角落里一直沉默的裴家当家人突然开口,他声音压得极低,却带着一股破釜沉舟的狠劲,像是从牙缝里挤出来的:
“大不了……就搏一搏。反正左右都是死,与其窝窝囊囊被朝廷抄家灭门,不如拉上几个垫背的,死也要死出点名堂来!”

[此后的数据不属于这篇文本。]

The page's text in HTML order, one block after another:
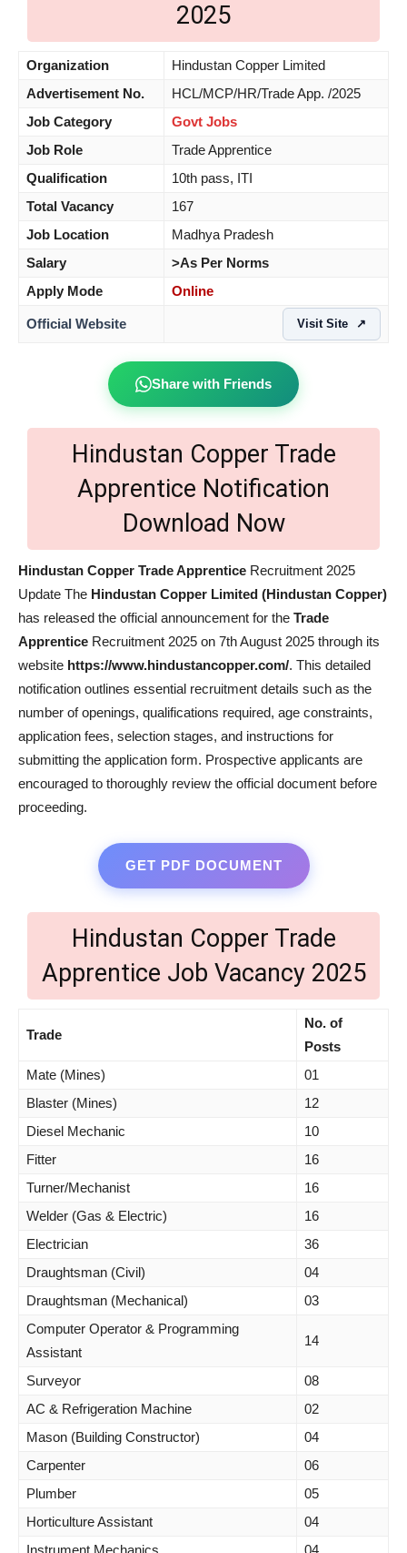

这话像一颗石子投入平静的湖面,瞬间打破了房间里的沉寂。
卢承业猛地抬头看向他,眼底闪过一丝复杂的情绪。
有惊讶,有犹豫,却也藏着几分不易察觉的认同。
郑成功攥紧了拳头,指节泛白,嘴唇动了动,最终却只是重重地叹了口气:
“裴兄,你这话……咱们不是没想过。可真要走到那一步,就是玉石俱焚啊。”
“玉石俱焚?咱们现在还有得选吗?”
裴文清冷笑一声,身体微微前倾,目光扫过众人,
“朝廷容不下咱们,严世蕃要刮咱们的骨、吸咱们的血,海正拿着查案的名头,步步紧逼,咱们退一步,就是万丈深渊!与其等着被他们慢慢耗死,不如主动出手,让他们知道,咱们盐商也不是好捏的软柿子!”
王显宗皱着眉,手指无意识地敲击着桌面:
“可……可那是朝廷啊。咱们手里没有兵权,没有靠山,怎么跟朝廷斗?这跟以卵击石有什么区别?”
“怎么没的斗?”
裴文清眼神一厉,“咱们在两淮经营这么多年,虽说没有兵权,可手里有人!有银子!这些年,咱们养着的那些人,哪个不是对官府怨声载道?只要咱们振臂一呼,未必不能闹出点动静来!”
他顿了顿,声音压得更低:
“而且……咱们早就该动手了。阳奉阴违了这么久,也该让他们尝尝咱们的厉害。”
这话一出,房间里的气氛瞬间变了。
谁也没有想到平时最像读书人的裴文清居然这么狠,这么有胆。
没人再反驳,也没人再提“退路”,反而都默认了这份狠劲。
其实他们心里比谁都清楚,从严家被灭门的那一刻起,“退路”就早已不存在了。
方才那般认真地讨论逃跑、疏通关系、投靠势力,不过是自欺欺人罢了,是他们在绝境中最后一点对“生”的奢望。
可这份奢望,在朝堂步步紧逼的压力下,早已被碾得粉碎。
卢承业缓缓抬起头,眼底的犹豫渐渐褪去,取而代之的是一种决绝。